Roswit W T, McCourt D W, Partridge N C, Jeffrey J J
Department of Medicine, Washington University School of Medicine, St. Louis, Missouri 63130.
Arch Biochem Biophys. 1992 Feb 1;292(2):402-10. doi: 10.1016/0003-9861(92)90009-l.

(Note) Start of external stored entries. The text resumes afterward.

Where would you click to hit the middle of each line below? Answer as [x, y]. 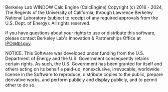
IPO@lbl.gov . [19, 43]
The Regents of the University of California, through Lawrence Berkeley [79, 12]
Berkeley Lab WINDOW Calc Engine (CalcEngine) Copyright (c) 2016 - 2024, [84, 7]
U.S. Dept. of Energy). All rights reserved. [48, 23]
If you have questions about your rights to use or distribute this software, [80, 33]
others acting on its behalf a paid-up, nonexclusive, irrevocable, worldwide [82, 69]
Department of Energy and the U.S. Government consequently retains [77, 58]
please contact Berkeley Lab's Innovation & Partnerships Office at [73, 38]
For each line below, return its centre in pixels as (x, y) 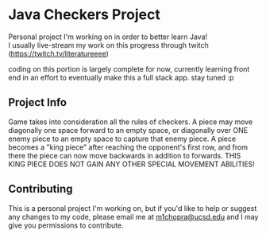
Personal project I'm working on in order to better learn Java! (108, 37)
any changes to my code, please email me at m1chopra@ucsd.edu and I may (133, 217)
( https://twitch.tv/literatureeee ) (59, 53)
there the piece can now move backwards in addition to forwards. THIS (125, 155)
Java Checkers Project (84, 15)
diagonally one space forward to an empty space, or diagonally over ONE (128, 130)
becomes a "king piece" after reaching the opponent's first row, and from (128, 147)
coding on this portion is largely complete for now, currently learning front (129, 68)
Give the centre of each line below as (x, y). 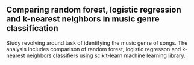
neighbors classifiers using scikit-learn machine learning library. (106, 55)
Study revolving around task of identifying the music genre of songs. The (97, 43)
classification (32, 28)
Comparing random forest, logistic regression (94, 10)
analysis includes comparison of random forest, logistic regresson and (94, 49)
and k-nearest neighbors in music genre (83, 19)
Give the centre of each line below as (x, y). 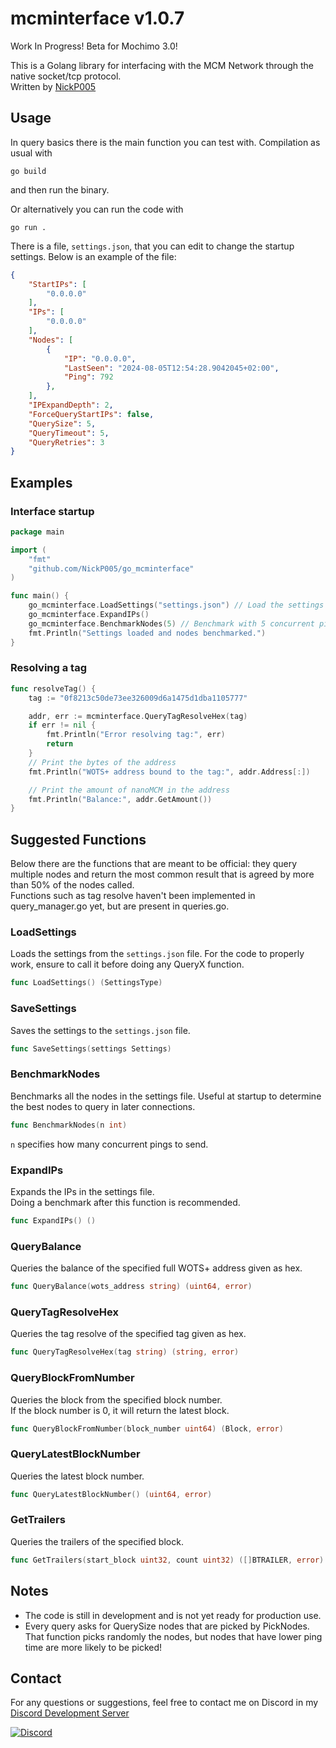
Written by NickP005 (53, 86)
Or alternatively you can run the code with (97, 209)
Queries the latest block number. (77, 1476)
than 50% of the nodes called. (72, 885)
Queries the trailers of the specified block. (97, 1541)
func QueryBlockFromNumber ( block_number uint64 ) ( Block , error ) (147, 1428)
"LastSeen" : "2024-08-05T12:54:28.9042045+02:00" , (171, 368)
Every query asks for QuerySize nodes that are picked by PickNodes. (167, 1626)
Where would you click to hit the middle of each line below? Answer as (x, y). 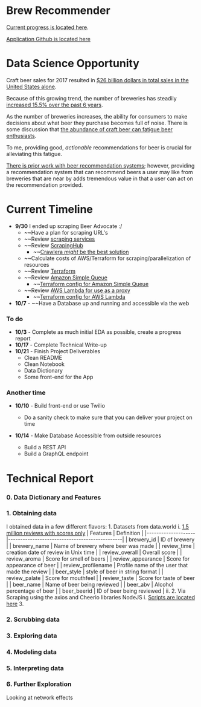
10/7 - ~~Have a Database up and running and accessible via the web (102, 303)
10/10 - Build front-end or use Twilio (60, 406)
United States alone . (31, 86)
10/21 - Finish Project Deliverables (58, 351)
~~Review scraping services (59, 239)
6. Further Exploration (39, 684)
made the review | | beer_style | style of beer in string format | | (85, 572)
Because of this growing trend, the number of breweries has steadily (91, 98)
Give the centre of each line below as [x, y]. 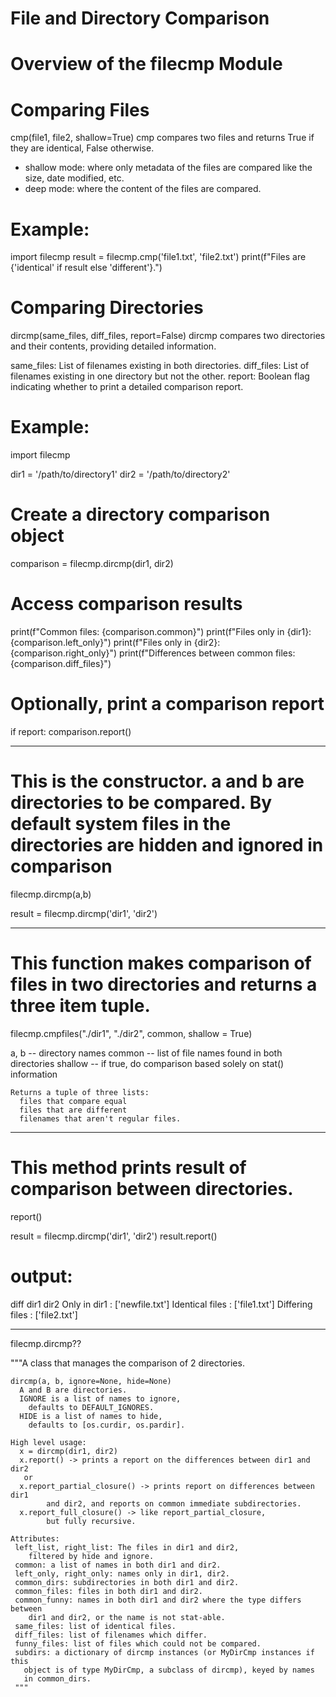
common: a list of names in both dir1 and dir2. [118, 1565]
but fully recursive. [91, 1521]
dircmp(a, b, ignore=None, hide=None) [91, 1381]
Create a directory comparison [140, 514]
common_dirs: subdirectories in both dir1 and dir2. [127, 1582]
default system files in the [121, 824]
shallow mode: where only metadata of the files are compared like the [168, 168]
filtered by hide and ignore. [91, 1556]
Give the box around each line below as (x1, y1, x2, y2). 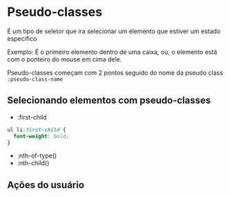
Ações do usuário (7, 179, 85, 191)
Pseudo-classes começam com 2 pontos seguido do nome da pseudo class (7, 68, 223, 77)
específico (7, 34, 37, 42)
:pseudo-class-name (7, 75, 64, 83)
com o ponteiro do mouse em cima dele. (7, 55, 122, 63)
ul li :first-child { (7, 126, 67, 133)
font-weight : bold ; (13, 133, 70, 140)
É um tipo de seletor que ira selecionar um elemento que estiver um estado (7, 27, 221, 35)

Two protein inhibitors of metalloproteinases (TIMP) were isolated from medium conditioned by the clonal rat osteosarcoma line UMR 106-01. Initial purification of both a 30-kDa inhibitor and a 20-kDa inhibitor was accomplished using heparin-Sepharose chromatography with dextran sulfate elution followed by DEAE-Sepharose and CM-Sepharose chromatography. Purification of the 20-kDa inhibitor to homogeneity was completed with reverse-phase high-performance liquid chromatography. The 20-kDa inhibitor was identified as rat TIMP-2. The 30-kDa inhibitor, although not purified to homogeneity, was identified as rat TIMP-1. Amino terminal amino acid sequence analysis of the 30-kDa inhibitor demonstrated 86% identity to human TIMP-1 for the first 22 amino acids while the sequence of the 20-kDa inhibitor was identical to that of human TIMP-2 for the first 22 residues. Treatment with peptide:N-glycosidase F indicated that the 30-kDa rat inhibitor is glycosylated while the 20-kDa inhibitor is apparently unglycosylated. Inhibition of both rat and human interstitial collagenase by rat TIMP-2 was stoichiometric, with a 1:1 molar ratio required for complete inhibition. Exposure of UMR 106-01 cells to 10(-7) M parathyroid hormone resulted in approximately a 40% increase in total inhibitor production over basal levels.
从克隆大鼠骨肉瘤细胞系UMR 106-01条件培养基中分离出两种金属蛋白酶(TIMP)蛋白抑制剂。采用硫酸葡聚糖洗脱的肝素-琼脂糖层析,随后进行DEAE-琼脂糖和CM-琼脂糖层析,对30 kDa抑制剂和20 kDa抑制剂进行初步纯化。用反相高效液相色谱法将20 kDa抑制剂纯化至同质。20 kDa抑制剂被鉴定为大鼠TIMP-2。30 kDa抑制剂虽未纯化至同质,但被鉴定为大鼠TIMP-1。对30 kDa抑制剂的氨基末端氨基酸序列分析表明,其前22个氨基酸与人类TIMP-1的同源性为86%,而20 kDa抑制剂的序列在前22个残基上与人类TIMP-2相同。用肽:N-糖苷酶F处理表明,30 kDa大鼠抑制剂是糖基化的,而20 kDa抑制剂显然未糖基化。大鼠TIMP-2对大鼠和人类间质胶原酶的抑制是化学计量的,完全抑制需要1:1的摩尔比。将UMR 106-01细胞暴露于10^(-7) M甲状旁腺激素中,导致总抑制剂产量比基础水平增加约40%。